At present, most of the nickel base alloys commonly used in the processing and manufacturing industry adopt the models of international standards. Therefore, the following is dominated by the American nickel base wrought aluminum alloy, and a brief and detailed introduction to pure nickel is given.

Pure nickel has good corrosion resistance in hot concentrated alkaline solution, does not cause alkali ductile stress corrosion cracking, and has good corrosion resistance to water, seawater, high- temperature dry fluoride, but is not corroded by oxidizing acid, aqueous solution with reducing agent and most of its molten metal materials. It can corrode and become brittle in gas with high-temperature sulfur content. With the increase of nickel content in stainless steel and nickel base alloy, the corrosion resistance in dilute hydrochloric acid, sulfuric acid, and ammonium sulfate is significantly enhanced, and the stress corrosion resistance in sodium hydroxide solution is also significantly enhanced. The corrosion resistance in caustic soda solution is basically positive correlation with nickel content.

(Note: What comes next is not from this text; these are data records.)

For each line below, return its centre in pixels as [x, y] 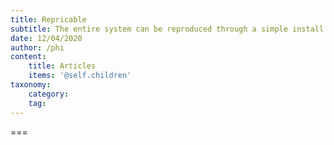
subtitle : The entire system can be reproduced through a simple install [167, 29]
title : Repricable [48, 19]
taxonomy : [31, 85]
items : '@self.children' [80, 76]
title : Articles [62, 66]
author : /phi [37, 47]
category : [49, 94]
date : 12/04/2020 [46, 38]
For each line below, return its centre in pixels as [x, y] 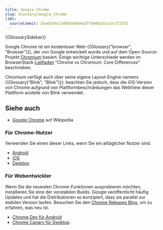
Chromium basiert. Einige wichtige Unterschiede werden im [81, 57]
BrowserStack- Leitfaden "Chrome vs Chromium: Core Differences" [73, 62]
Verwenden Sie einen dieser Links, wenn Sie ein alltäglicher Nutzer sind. [78, 143]
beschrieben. [18, 68]
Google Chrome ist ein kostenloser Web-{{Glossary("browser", [68, 47]
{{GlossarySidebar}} [26, 37]
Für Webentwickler [28, 176]
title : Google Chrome [27, 10]
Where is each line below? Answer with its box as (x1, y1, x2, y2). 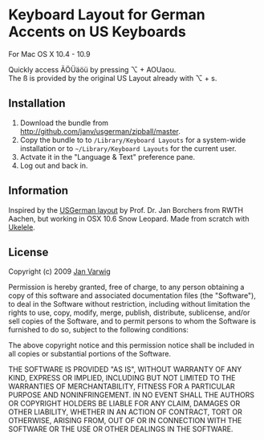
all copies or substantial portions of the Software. (8, 349, 171, 359)
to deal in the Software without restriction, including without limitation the (8, 299, 250, 309)
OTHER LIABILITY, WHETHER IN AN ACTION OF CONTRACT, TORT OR (8, 407, 242, 417)
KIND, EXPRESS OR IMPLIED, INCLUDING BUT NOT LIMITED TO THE (8, 373, 236, 383)
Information (8, 184, 69, 198)
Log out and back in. (19, 161, 88, 170)
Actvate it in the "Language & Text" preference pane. (19, 152, 195, 161)
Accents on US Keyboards (8, 22, 186, 41)
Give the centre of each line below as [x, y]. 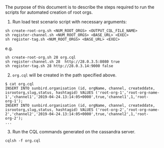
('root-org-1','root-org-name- [128, 93]
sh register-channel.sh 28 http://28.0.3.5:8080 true [63, 62]
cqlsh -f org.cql [23, 141]
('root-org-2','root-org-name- [128, 110]
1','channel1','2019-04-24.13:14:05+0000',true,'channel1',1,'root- [77, 97]
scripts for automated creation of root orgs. [49, 12]
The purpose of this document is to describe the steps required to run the [80, 7]
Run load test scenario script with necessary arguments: [69, 22]
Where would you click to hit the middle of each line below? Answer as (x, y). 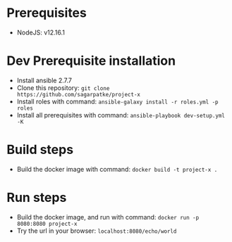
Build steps (40, 150)
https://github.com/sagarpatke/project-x (78, 94)
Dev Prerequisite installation (91, 61)
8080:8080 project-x (47, 224)
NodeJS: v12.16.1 (41, 32)
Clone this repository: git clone (63, 88)
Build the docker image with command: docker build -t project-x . (117, 169)
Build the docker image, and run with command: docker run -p (108, 217)
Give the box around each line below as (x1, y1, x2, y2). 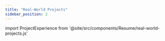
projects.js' (5, 30, 28, 36)
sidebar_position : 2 (5, 12, 48, 17)
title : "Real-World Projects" (5, 7, 68, 12)
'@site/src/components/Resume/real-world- (69, 25, 160, 31)
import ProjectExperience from (5, 25, 69, 31)
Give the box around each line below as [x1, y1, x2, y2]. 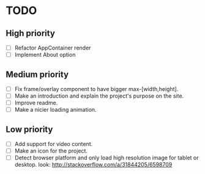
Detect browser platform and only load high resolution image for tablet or [14, 154, 199, 162]
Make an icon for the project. [14, 147, 88, 154]
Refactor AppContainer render [14, 44, 91, 51]
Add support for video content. [14, 140, 93, 147]
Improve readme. [14, 99, 58, 107]
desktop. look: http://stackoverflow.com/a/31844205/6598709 [14, 161, 173, 169]
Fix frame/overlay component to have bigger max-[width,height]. [14, 85, 179, 92]
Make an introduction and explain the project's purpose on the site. [14, 92, 184, 100]
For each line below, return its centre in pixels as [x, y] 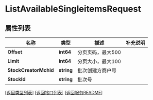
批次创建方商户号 [97, 70]
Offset [15, 52]
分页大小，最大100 [99, 61]
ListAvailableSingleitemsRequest [73, 9]
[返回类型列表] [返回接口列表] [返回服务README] [54, 92]
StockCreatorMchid [31, 70]
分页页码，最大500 [99, 52]
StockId [17, 79]
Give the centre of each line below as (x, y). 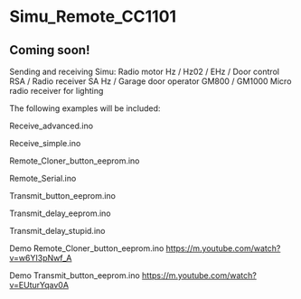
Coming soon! (50, 50)
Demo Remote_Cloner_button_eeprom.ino (87, 248)
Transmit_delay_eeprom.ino (60, 213)
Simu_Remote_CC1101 (93, 17)
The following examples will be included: (85, 108)
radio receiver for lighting (56, 91)
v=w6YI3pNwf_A (41, 258)
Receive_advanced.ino (51, 126)
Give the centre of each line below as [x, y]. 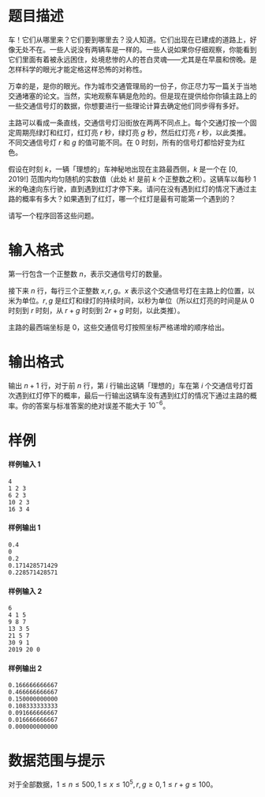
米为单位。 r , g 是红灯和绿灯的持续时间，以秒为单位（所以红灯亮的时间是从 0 [131, 300]
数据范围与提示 [57, 761]
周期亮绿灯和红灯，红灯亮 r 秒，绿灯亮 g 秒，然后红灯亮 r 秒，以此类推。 [132, 132]
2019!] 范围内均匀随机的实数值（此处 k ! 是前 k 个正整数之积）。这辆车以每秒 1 [132, 179]
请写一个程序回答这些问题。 [53, 215]
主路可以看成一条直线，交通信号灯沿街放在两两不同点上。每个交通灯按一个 [129, 123]
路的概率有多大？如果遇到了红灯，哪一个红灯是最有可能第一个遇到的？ [122, 198]
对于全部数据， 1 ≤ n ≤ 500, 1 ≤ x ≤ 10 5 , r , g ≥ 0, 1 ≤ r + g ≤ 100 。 [113, 784]
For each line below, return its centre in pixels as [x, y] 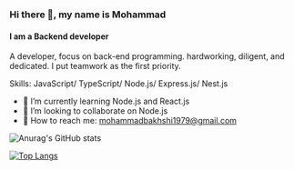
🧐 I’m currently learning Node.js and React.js [106, 101]
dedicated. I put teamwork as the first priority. [96, 66]
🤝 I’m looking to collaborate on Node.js [95, 111]
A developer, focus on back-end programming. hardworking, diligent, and [147, 56]
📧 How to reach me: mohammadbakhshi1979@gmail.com [130, 121]
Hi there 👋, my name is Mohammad [88, 15]
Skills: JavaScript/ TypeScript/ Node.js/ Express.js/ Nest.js [119, 84]
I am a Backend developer [59, 36]
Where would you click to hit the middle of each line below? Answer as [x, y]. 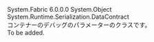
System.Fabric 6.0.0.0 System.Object [59, 9]
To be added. [26, 33]
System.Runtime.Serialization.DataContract [68, 17]
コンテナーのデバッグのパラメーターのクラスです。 [79, 25]
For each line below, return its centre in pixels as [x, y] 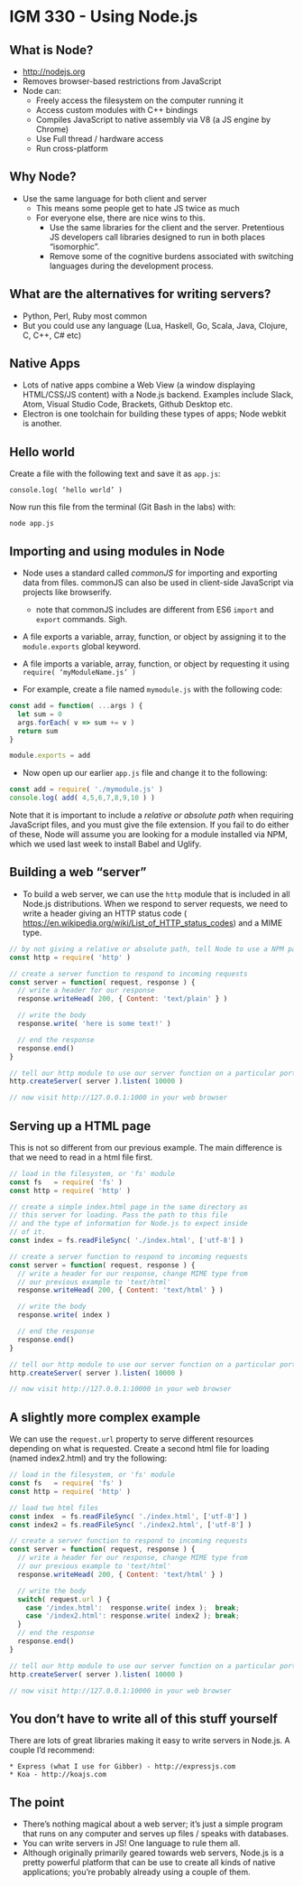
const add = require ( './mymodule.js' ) [87, 789]
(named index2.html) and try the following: [88, 1458]
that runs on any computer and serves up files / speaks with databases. [156, 1834]
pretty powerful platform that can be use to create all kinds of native [149, 1862]
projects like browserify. [67, 593]
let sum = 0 [40, 714]
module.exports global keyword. [82, 647]
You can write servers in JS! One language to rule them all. [131, 1843]
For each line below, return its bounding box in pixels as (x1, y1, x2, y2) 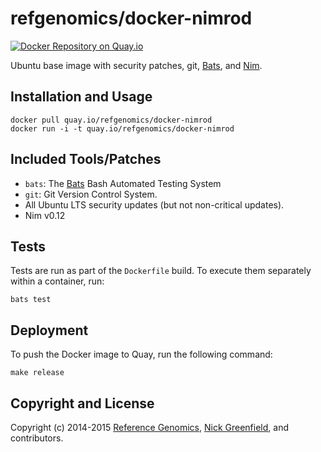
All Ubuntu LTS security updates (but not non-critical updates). (24, 198, 285, 211)
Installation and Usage (10, 88, 153, 106)
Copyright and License (10, 395, 155, 412)
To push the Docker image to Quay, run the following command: (10, 348, 273, 361)
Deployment (10, 322, 89, 339)
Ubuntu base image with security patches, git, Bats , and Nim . (10, 59, 263, 71)
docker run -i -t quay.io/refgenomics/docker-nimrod (10, 123, 235, 134)
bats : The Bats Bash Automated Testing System (24, 177, 222, 189)
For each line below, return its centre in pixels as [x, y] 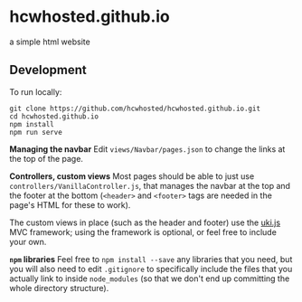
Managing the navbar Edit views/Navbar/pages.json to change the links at [147, 149]
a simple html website [50, 42]
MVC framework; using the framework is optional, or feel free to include [143, 231]
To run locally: [36, 91]
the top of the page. [47, 158]
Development [48, 70]
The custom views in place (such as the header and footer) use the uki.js [145, 222]
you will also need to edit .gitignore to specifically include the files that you [151, 269]
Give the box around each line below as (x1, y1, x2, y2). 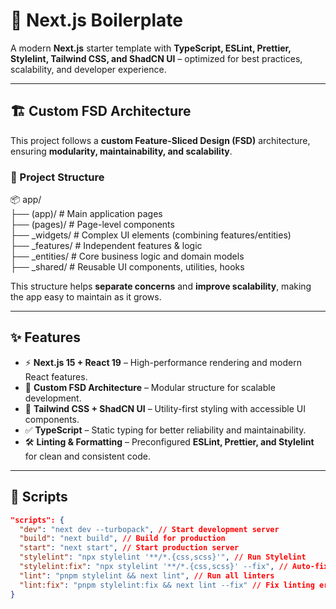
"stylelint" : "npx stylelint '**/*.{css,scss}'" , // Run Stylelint (19, 552, 307, 563)
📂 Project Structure (10, 170, 105, 184)
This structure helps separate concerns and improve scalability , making (10, 280, 312, 293)
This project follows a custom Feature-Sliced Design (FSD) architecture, (10, 134, 311, 146)
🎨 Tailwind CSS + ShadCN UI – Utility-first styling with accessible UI (24, 402, 306, 414)
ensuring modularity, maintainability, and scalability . (10, 145, 233, 157)
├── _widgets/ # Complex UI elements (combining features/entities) (10, 229, 292, 241)
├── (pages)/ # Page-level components (10, 219, 175, 231)
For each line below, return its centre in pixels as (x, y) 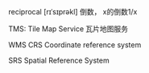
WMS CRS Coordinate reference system (75, 45)
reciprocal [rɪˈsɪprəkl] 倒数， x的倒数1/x (73, 12)
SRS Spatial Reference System (59, 60)
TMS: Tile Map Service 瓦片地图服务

For a pure nickel, the market generally includes NICKEL200 and NICKEL201

NICKEL200 COMPOSITION:

Carbon C ≤ 0.15

Silicon Si ≤ 0.35

Manganese Mn ≤ 0.35

Sulfur S ≤ 0.01

Nickel Ni+Cobalt Co greater than or equal to 99

Copper Cu ≤ 0.25

Fe ≤ 0.4

NICKEL200 is mainly used to solve the problem of oxidizing halogen system vapor, alkali solution, non-reducing acid salt, organic acid, and other machinery, equipment, and components. In the application, the temperature should be less than 315 ℃ in the natural environment. NICKEL200 corrosion resistance: corrosion is relatively slow in the air, and HCl has excellent corrosion resistance in various sulfuric acids in the sea. However, it should be used cautiously in HIC acid with high water flow. It is not easy to use in H3PO4 and HNO3. It has very good corrosion resistance in H2SO4, which is only used to block gas, in HF without water at high temperature, in chlorine and HCl at high temperature, and in chlorine and fluorine.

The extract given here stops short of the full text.